Diego Cardona - dcardona@prietocarrizosa.com Sábado, 25 de febrero de 2012

Las nuevas normas propuestas por el Estatuto de Protección al Consumidor, sancionado el año pasado, resultan sumamente positivas para los consumidores, que ahora cuenta con mecanismos más efectivos para la defensa de sus derechos.

Igualmente, la compilación de disposiciones legales que antes se encontraban regadas en distintos cuerpos normativos o que obedecían al copioso desarrollo jurisprudencial en la materia, promueve la seguridad jurídica y el conocimiento por parte de los distintos agentes involucrados.

¿Cuáles son las novedades más significativas?

El nuevo régimen actualiza la normativa de protección al consumidor a las necesidades de las relaciones de consumo actuales. En este sentido, además de precisar aspectos como los plazos de garantías y la solidaridad entre productores y expendedores por productos defectuosos, el Estatuto incorpora reglas para la protección del consumidor en materia de comercio electrónico y de contratos por adhesión. Así mismo, la nueva ley dispone que las cláusulas abusivas se entienden ineficaces de pleno derecho, e incluye un catalogo de este tipo de estipulaciones, dentro de las que se encuentran las cláusulas que limiten la responsabilidad de proveedores o productores, las que impliquen la renuncia a los derechos del consumidor.

¿Se introdujo alguna modificación en materia de procedimiento?

En efecto, la ley imprimió mayor claridad acerca del procedimiento aplicable a las reclamaciones por violación de los derechos del consumidor. La ley precisa, en particular, qué tipo de disputas serán conducidas por procedimientos jurisdiccionales y cuáles podrán ser investigados por la Superintendencia de Industria y Comercio en ejercicio de facultades administrativas. El nuevo procedimiento jurisdiccional tiene características únicas cuyo conocimiento resulta fundamental para las partes. Por ejemplo, el Estatuto establece la reclamación directa como un requisito de procedibilidad y, adicionalmente, prevé que en esa etapa se practiquen las pruebas que podrán hacerse valer en el proceso jurisdiccional. Así, ahora la reclamación directa cobra gran relevancia, en la medida en que ahí se determinará el alcance y éxito del litigio.

¿Qué se modifica en relación con las sanciones?

El legislador dotó el nuevo Estatuto con verdaderos dientes para garantizar los derechos de los consumidores. En efecto, la norma incrementó hasta 2.000 salarios mínimos mensuales vigentes, el tope máximo de las sanciones para las personas jurídicas que incurran en violaciones al régimen de protección al consumidor.
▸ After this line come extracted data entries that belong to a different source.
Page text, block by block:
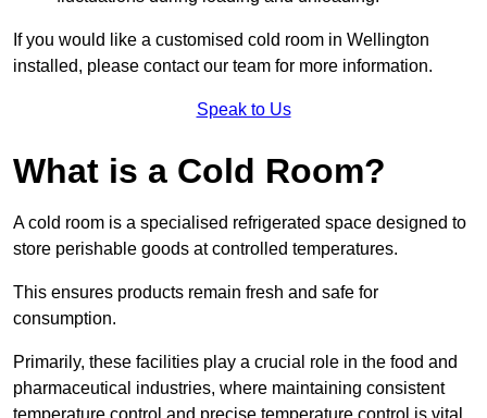
If you would like a customised cold room in Wellington
installed, please contact our team for more information.
Speak to Us
What is a Cold Room?
A cold room is a specialised refrigerated space designed to
store perishable goods at controlled temperatures.
This ensures products remain fresh and safe for
consumption.
Primarily, these facilities play a crucial role in the food and
pharmaceutical industries, where maintaining consistent
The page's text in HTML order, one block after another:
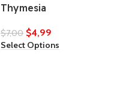
Thymesia
$7,00 $4,99
Select Options
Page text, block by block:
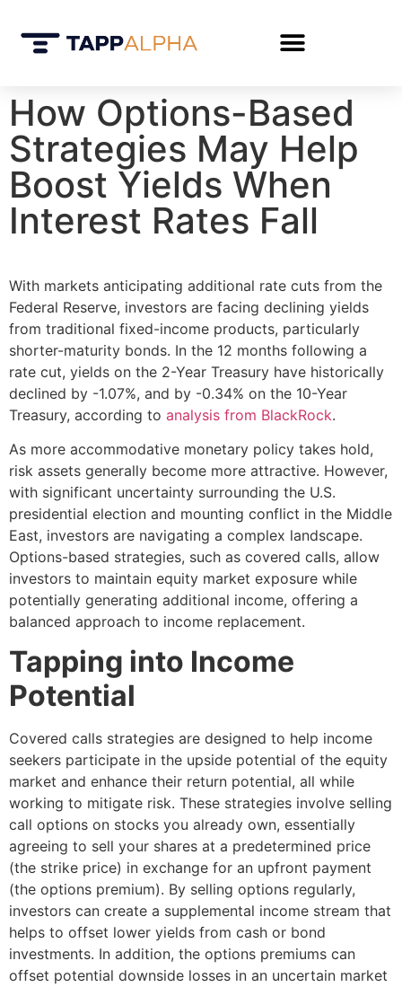
How Options-Based
Strategies May Help
Boost Yields When
Interest Rates Fall
With markets anticipating additional rate cuts from the
Federal Reserve, investors are facing declining yields
from traditional fixed-income products, particularly
shorter-maturity bonds. In the 12 months following a
rate cut, yields on the 2-Year Treasury have historically
declined by -1.07%, and by -0.34% on the 10-Year
Treasury, according to analysis from BlackRock.
As more accommodative monetary policy takes hold,
risk assets generally become more attractive. However,
with significant uncertainty surrounding the U.S.
presidential election and mounting conflict in the Middle
East, investors are navigating a complex landscape.
Options-based strategies, such as covered calls, allow
investors to maintain equity market exposure while
potentially generating additional income, offering a
balanced approach to income replacement.
Tapping into Income
Potential
Covered calls strategies are designed to help income
seekers participate in the upside potential of the equity
market and enhance their return potential, all while
working to mitigate risk. These strategies involve selling
call options on stocks you already own, essentially
agreeing to sell your shares at a predetermined price
(the strike price) in exchange for an upfront payment
(the options premium). By selling options regularly,
investors can create a supplemental income stream that
helps to offset lower yields from cash or bond
investments. In addition, the options premiums can
offset potential downside losses in an uncertain market

La ley introdujo también sanciones para los administradores, directores, representantes legales, socios o propietarios que autoricen o ejecuten conductas contrarias las normas en la materia. Las multas para las personas naturales podrán ser hasta de 300 salarios mínimos mensuales vigentes. Además de lo anterior, la autoridad podrá también ordenar el cierre temporal o permanente del establecimiento de comercio, así como prohibir hasta por 5 años el ejercicio del comercio a personas naturales.

¿Las modificaciones resultan beneficiosas únicamente para el consumidor?

En un principio, podría pensarse que el Estatuto es favorable exclusivamente para los consumidores. Sin embargo, un análisis más profundo indica que también será favorable para productores y expendedores, pues contribuirá a fomentar la competencia leal. Adicionalmente, quienes por años incorporaron autónomamente altos y costosos estándares de calidad en sus productos, verán finalmente recompensados sus esfuerzos.